Agnostic: Since there is no evidence proving or disproving the existence of a higher power, you believe that there MAY be a higher power. Your original definition incorrectly implies that those that are agnostic believe in a higher power, and that's DEFINITELY not true.

Atheist: They don't believe in a higher power, because there is no proof of one.

Deist: Believe in a higher power, but no specific religion. They also are usually associated with the belief that the higher power leaves us alone completely, and therefore don't believe in praying.

Belong to a specific religion: Self-explanatory

I don't really know if I'm agnostic or atheist. I'm more atheist than anything. Religion has ALWAYS been a construct to explain what we can't explain, and through the millenia, as we've explained things scientifically, we change our religious beliefs accordingly. People once believed in a god of sun that brought the sun to us each day, or a spirit of the earth that gave us rain when we were good. As we became able to explain these phenomena, we changed our religious beliefs.

The only remaining unknown is our need to explain something (the universe/all of existance) that seemingly has no beginning. Even if you believe in the big bang, we as humans feel a need to explain what gave us a big piece of mass that exploded (or, more corectly, imploded) into what we now know as planets and galaxies. I tend to believe that we'll eventually explain this and then we'll wonder why we questioned it, so I'm going to jump ahead about 2,000 years and just not believe in God now.
 

Kadarin

Lifer
Nov 23, 2001
44,296
16
81
Originally posted by: drsafety
Agnostic, but I believe mankind may find evidence in the future that supports or denies the existence of god. For example, if physicists can create a grand unified theory that explains all forces in the universe, I believe that is evidence that there is not a god, because it shows mankind can understand the fundamental nature of our universe.

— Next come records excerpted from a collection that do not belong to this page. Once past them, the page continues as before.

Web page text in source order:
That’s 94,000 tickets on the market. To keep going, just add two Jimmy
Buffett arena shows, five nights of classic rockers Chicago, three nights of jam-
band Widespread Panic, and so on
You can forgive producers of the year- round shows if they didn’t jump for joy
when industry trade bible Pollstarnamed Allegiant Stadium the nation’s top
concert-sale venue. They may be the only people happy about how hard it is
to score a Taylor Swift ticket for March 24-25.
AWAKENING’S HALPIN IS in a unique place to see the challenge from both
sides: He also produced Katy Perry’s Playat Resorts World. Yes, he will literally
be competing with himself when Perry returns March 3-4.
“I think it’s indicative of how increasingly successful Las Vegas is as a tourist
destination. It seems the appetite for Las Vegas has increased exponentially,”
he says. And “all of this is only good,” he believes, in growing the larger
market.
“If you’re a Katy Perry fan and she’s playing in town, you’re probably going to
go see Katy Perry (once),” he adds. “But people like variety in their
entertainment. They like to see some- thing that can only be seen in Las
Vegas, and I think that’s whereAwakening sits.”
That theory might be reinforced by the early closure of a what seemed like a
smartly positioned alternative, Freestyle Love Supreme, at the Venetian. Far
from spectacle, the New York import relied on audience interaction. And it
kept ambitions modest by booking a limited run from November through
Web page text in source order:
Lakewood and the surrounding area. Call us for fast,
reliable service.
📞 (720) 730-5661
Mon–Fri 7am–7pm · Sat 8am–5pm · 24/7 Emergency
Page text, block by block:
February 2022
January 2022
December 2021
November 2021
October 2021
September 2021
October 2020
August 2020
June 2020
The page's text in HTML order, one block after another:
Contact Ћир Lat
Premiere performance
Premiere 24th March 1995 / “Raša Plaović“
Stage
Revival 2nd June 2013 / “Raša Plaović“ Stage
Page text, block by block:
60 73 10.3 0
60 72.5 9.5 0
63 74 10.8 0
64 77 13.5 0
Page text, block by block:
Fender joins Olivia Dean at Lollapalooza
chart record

If physicists cannot create a grand unified theory, I think that is evidence (not proof!) that there is a higher power.

Too many people will get hung up on the concept that becasue physicists have not yet created a grand unified theory, that they cannot create such. Because nobody has yet done something does not mean that something isn't doable.

This is much like people who say stupid things like "there are things that science will never be able to explain".
 

Cerpin Taxt

Lifer
Feb 23, 2005
11,940
542
126
I'm an agnostic atheist.

A point I've harped on before and will again in this thread: AGNOSTICISM ISN'T A "THIRD ALTERNATIVE" BETWEEN THEISM AND ATHESIM. Agnosticism is not mutually exclusive with atheism or theism, therefore. The gnostic/agnostic dichotomy is orthoganal, albeit somewhat related, to the theist/atheist dichotomy. You are either a theist, or you are not. You are either a gnostic, or you are not. If you are neither a theist nor a gnostic, you are an agnostic atheist like myself.

In other words, there are two conceivable types of theists: gnostic theists, and agnostic theists. Equally, there are two conceivable types of atheists, gnostic atheists, and agnostic atheists. It is not the case that you are EITHER an atheist OR and agnostic OR a theist.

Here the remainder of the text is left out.